◆ What the exercise asks: Determine how many lines in the records hold the word "dependencies". Return the number alone.

Items listed in a dataset:
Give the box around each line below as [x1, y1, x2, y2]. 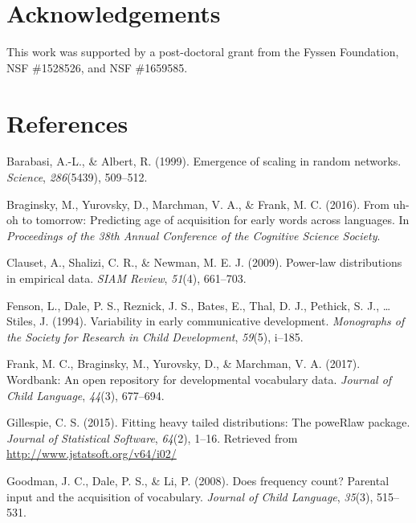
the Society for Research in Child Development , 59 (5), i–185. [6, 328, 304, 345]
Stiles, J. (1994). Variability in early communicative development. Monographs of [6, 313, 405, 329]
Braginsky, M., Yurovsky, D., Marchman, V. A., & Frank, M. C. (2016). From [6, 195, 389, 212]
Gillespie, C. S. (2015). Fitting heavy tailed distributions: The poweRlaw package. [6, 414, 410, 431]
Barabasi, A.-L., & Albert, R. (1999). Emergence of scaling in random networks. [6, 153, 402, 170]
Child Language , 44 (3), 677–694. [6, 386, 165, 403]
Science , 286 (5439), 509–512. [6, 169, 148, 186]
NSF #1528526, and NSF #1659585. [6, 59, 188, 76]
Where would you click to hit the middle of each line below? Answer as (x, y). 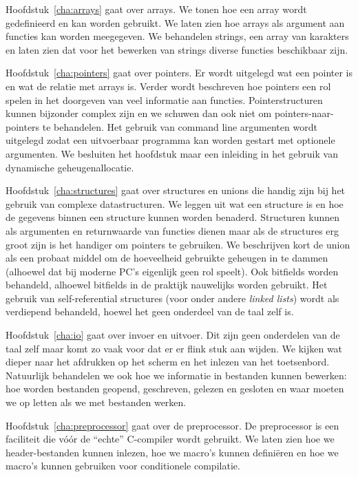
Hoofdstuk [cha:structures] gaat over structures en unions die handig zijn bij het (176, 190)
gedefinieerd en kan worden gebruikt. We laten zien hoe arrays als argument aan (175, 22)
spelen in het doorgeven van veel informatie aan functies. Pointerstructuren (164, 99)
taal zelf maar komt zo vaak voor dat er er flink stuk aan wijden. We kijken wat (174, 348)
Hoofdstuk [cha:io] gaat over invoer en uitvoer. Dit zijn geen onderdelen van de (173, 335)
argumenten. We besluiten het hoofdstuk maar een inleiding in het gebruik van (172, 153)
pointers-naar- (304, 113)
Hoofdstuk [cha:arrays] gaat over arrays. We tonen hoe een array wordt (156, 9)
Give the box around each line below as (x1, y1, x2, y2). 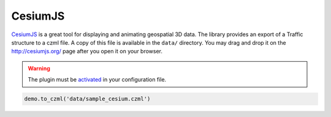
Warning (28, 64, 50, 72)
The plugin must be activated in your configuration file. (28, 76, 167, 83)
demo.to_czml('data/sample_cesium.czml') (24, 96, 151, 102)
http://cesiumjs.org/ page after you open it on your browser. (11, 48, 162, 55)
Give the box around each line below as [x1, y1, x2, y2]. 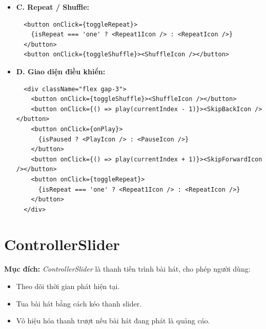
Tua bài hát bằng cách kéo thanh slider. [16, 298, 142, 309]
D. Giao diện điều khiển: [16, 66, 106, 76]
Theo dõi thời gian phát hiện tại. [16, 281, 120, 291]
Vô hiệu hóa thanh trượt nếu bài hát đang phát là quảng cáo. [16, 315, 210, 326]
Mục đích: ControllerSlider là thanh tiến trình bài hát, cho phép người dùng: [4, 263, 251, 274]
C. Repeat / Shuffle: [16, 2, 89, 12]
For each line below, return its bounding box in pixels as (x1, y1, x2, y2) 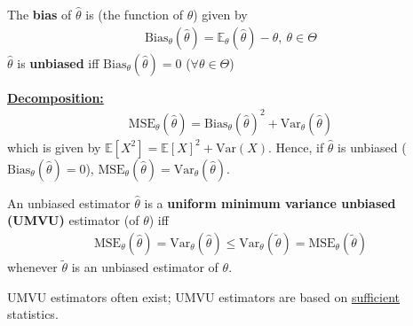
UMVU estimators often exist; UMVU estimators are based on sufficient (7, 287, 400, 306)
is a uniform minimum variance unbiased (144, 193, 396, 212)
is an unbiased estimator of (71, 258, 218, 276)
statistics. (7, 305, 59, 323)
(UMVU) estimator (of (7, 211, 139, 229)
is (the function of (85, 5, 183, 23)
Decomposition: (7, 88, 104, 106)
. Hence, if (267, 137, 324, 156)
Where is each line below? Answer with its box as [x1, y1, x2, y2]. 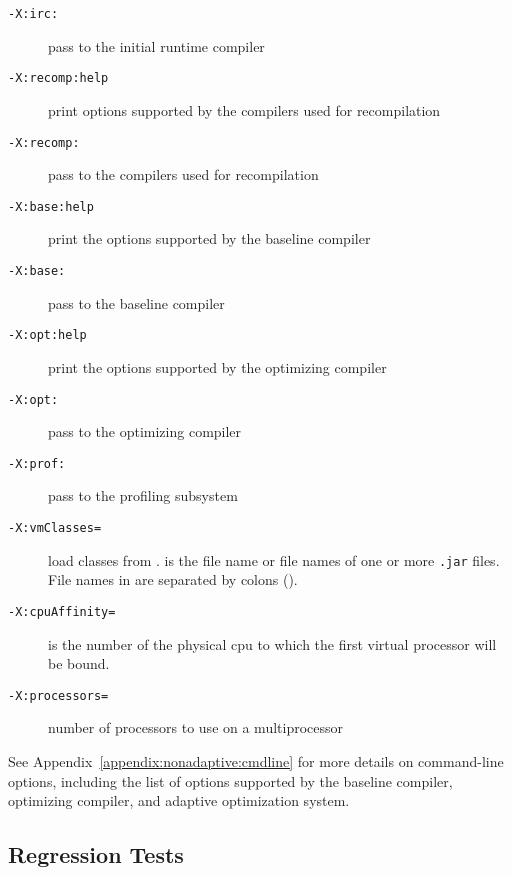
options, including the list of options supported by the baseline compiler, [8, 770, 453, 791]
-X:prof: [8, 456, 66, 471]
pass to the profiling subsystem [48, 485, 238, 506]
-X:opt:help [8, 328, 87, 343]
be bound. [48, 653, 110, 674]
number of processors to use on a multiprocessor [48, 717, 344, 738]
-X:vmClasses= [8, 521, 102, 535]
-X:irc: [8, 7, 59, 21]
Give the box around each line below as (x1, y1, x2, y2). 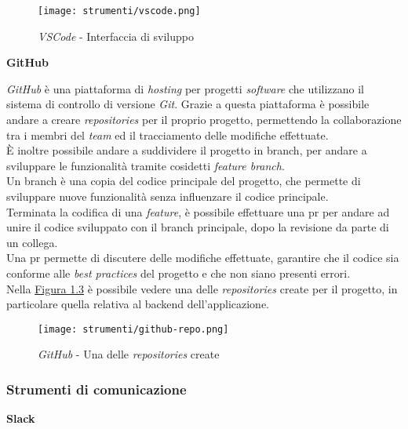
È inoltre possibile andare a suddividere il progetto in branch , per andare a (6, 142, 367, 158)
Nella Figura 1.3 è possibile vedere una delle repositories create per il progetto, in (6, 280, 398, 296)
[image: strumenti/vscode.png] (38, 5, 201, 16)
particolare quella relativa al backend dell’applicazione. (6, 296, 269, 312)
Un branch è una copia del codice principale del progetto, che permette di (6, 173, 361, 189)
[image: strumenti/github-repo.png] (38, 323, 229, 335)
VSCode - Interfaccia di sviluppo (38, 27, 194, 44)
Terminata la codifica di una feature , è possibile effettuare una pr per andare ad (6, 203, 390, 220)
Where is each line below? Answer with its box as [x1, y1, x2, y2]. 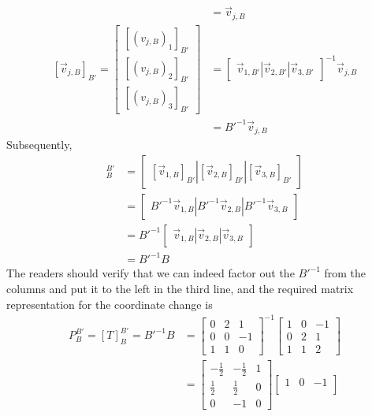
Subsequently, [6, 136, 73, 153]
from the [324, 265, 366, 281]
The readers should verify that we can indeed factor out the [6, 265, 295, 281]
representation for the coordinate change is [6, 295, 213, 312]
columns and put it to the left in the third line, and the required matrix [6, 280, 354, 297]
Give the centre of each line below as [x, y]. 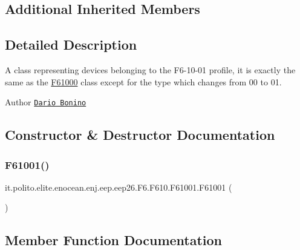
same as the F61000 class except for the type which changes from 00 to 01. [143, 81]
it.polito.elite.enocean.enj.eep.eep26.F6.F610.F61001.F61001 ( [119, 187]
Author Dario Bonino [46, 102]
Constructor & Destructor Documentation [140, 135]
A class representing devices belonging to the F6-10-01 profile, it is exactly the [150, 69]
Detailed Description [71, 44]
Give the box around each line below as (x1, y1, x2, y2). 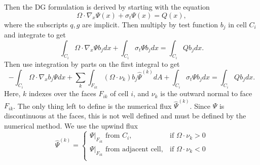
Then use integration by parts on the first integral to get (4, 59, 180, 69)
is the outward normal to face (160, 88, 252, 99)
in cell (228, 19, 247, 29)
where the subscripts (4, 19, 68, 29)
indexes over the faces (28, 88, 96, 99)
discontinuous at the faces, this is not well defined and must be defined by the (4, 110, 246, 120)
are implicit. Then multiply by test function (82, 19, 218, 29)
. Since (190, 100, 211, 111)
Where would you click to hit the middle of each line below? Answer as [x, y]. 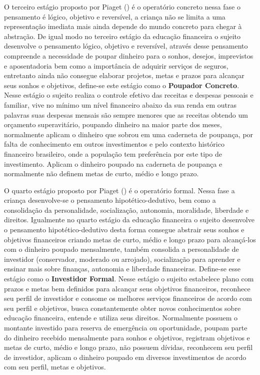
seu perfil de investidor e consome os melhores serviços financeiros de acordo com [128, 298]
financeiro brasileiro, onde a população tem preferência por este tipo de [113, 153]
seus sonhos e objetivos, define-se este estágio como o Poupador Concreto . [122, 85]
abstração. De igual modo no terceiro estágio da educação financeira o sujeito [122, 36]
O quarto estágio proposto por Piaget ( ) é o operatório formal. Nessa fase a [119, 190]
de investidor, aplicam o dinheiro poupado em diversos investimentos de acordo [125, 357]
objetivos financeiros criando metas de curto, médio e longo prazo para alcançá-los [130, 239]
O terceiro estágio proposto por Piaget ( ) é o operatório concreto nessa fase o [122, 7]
==
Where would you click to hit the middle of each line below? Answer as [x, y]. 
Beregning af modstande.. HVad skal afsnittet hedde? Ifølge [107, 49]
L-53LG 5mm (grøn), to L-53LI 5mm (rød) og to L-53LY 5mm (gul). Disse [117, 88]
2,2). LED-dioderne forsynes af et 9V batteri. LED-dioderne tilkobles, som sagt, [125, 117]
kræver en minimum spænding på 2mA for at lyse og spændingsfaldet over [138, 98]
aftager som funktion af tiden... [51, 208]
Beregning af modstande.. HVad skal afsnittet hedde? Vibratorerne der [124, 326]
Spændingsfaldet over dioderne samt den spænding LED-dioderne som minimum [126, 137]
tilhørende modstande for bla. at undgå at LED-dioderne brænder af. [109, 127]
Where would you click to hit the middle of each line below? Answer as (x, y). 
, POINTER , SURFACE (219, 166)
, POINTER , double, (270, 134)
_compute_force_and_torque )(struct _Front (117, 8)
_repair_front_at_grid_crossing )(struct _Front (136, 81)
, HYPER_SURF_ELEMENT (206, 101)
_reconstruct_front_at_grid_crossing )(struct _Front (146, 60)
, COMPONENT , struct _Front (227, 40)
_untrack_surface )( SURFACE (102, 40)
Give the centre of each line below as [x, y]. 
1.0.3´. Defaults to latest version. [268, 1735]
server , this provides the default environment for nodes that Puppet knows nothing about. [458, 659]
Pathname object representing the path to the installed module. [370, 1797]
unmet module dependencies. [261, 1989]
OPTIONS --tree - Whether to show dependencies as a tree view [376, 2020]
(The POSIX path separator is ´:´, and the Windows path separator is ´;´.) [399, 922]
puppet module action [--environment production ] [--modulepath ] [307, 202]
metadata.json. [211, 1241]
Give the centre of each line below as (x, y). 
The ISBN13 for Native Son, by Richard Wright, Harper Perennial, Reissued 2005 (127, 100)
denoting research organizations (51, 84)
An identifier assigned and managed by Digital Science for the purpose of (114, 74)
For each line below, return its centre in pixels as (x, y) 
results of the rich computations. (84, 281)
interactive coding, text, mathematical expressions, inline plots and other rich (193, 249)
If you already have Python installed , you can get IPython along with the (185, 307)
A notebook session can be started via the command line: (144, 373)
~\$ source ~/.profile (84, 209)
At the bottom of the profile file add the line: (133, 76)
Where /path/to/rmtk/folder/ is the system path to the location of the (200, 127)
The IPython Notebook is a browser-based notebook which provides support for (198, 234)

◆ Problem solution: 2